Properly prepared risotto is a thing of wonder: creamy rice, cooked slowly with ladles full of stock added one at a time. And, it is not as difficult as it may seem. Here are a few tips to help you make the perfect risotto.

>>Garlic Scape Risotto


1. Get the rice right

Risotto is made with arborio rice, a rice that is known for its round, short grain and high starch content. When it's cooked slowly, the starch creates the creamy sauce that's the trademark of a good risotto.

2. Stock up on patience

Preparing risotto takes a little time. The stock or broth should be added a little at a time; only add more once it has evaporated.

3. Bite

When fully cooked, risotto should have a little bite to it; it shouldn't be completely soft, but it also shouldn't be crunchy.

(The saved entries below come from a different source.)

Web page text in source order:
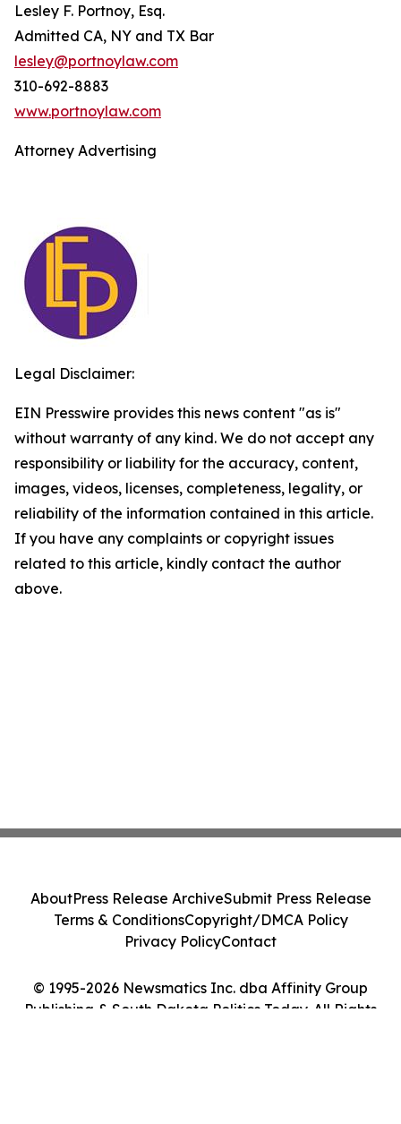
Lesley F. Portnoy, Esq.
Admitted CA, NY and TX Bar
lesley@portnoylaw.com
310-692-8883
www.portnoylaw.com
Attorney Advertising
Legal Disclaimer:
EIN Presswire provides this news content "as is"
without warranty of any kind. We do not accept any
responsibility or liability for the accuracy, content,
images, videos, licenses, completeness, legality, or
reliability of the information contained in this article.
If you have any complaints or copyright issues
related to this article, kindly contact the author
above.
© 1995-2026 Newsmatics Inc. dba Affinity Group
Publishing & South Dakota Politics Today. All Rights
AboutPress Release ArchiveSubmit Press Release
Terms & ConditionsCopyright/DMCA Policy
Privacy PolicyContact

It's important to taste the rice as you go to make sure you're cooking it to just the right texture.


>>Wild Mushroom Risotto

Parmesan Risotto Recipe

Serves 4

Ingredients:
  • 2 tablespoons olive oil
  • 1 medium onion, chopped
  • 1 cup arborio rice
  • 1/2 cup white wine
  • 3 cups chicken stock
  • 1/4 cup freshly grated Parmesan cheese
  • 1/4 cup chopped fresh parsley

Directions:
  1. Heat the olive oil in a heavy-bottomed pot over medium-high heat until it thins and covers the bottom of the pot; add the onion and cook, stirring occasionally, until the onion softens, about a minute.
  2. Add the rice and stir it until it's evenly coated with the oil; add the white wine and cook until the wine evaporates; add about 1/3 cup of the stock and cook the rice until only about a tablespoon of the stock remains; continue adding the remaining stock, about 1/3 cup at a time, until the risotto is fully cooked.
  3. Stir in the cheese and parsley and serve immediately.

>>More Risotto Recipes


Lemon Risotto

Serves 4

Ingredients:
  • 2 tablespoons olive oil
  • 1 medium onion, chopped
  • 1 cup arborio rice
  • 1/2 cup white wine
  • 3 cups chicken stock
  • 2 tablespoons freshly grated Parmesan cheese
  • 1 tablespoon freshly squeezed lemon juice
  • 2 teaspoons grated lemon zest
  • 1/4 cup chopped fresh parsley

Directions:
  1. Heat the olive oil in a heavy-bottomed pot over medium high heat until it thins and covers the bottom of the pot; add the onion and cook, stirring occasionally, until the onion softens, about a minute.
  2. Add the rice and stir it until it's evenly coated with the oil; add the white wine and cook until the wine evaporates; add about 1/3 cup of the stock and cook the rice until only about a tablespoon of the stock remains; continue adding the remaining stock, about 1/3 cup at a time, until the risotto is fully cooked.
  3. Stir in the lemon juice and zest; season to taste with salt and pepper and serve immediately.

>>Easy Chicken Risotto


Asparagus & Goat Cheese Risotto

Serves 4

Ingredients:

  • 1 cup chopped fresh asparagus
  • 2 tablespoons olive oil
  • 1 medium onion, chopped
  • 1 cup arborio rice
  • 1/2 cup white wine
  • 3 cups chicken stock
  • 1/4 cup crumbled goat cheese

Directions:
  1. Drop the asparagus into a pot of heavily-salted, rapidly boiling water; cook until the asparagus is crisp-tender and bright green; drain the asparagus and set it aside.
  2. Heat the olive oil in a heavy-bottomed pot over medium high heat until it thins and covers the bottom of the pot; add the onion and cook, stirring occasionally, until the onion softens, about a minute.
  3. Add the rice and stir it until it's evenly coated with the oil; add the white wine and cook until the wine evaporates; add about 1/3 cup of the stock and cook the rice until only about a tablespoon of the stock remains; continue adding the remaining stock, about 1/3 cup at a time, until the risotto is fully cooked.
  4. Stir in the goat cheese and the blanched asparagus; season to taste with salt and pepper and serve immediately.